- Given data

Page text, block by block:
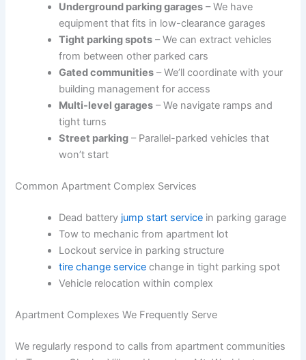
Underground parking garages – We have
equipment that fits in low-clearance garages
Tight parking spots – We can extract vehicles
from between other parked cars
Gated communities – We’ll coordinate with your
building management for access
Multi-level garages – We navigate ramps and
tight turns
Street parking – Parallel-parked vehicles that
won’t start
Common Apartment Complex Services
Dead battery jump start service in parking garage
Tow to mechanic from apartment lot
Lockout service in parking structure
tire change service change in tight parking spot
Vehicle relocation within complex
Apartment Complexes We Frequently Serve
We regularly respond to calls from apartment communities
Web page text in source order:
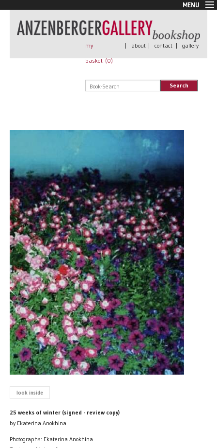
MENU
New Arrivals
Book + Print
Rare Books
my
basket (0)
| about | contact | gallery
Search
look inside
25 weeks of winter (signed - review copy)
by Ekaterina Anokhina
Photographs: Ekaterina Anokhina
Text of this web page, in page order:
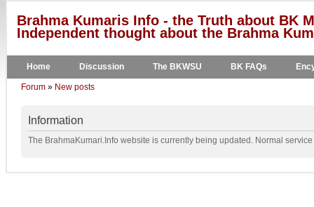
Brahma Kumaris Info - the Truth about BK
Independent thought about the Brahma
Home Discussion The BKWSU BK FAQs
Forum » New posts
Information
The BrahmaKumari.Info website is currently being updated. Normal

- Work instructions
The answer should consist of every line above in which "about" appears.

- Task response
| about | contact | gallery
Brahma Kumaris Info - the Truth about BK
Independent thought about the Brahma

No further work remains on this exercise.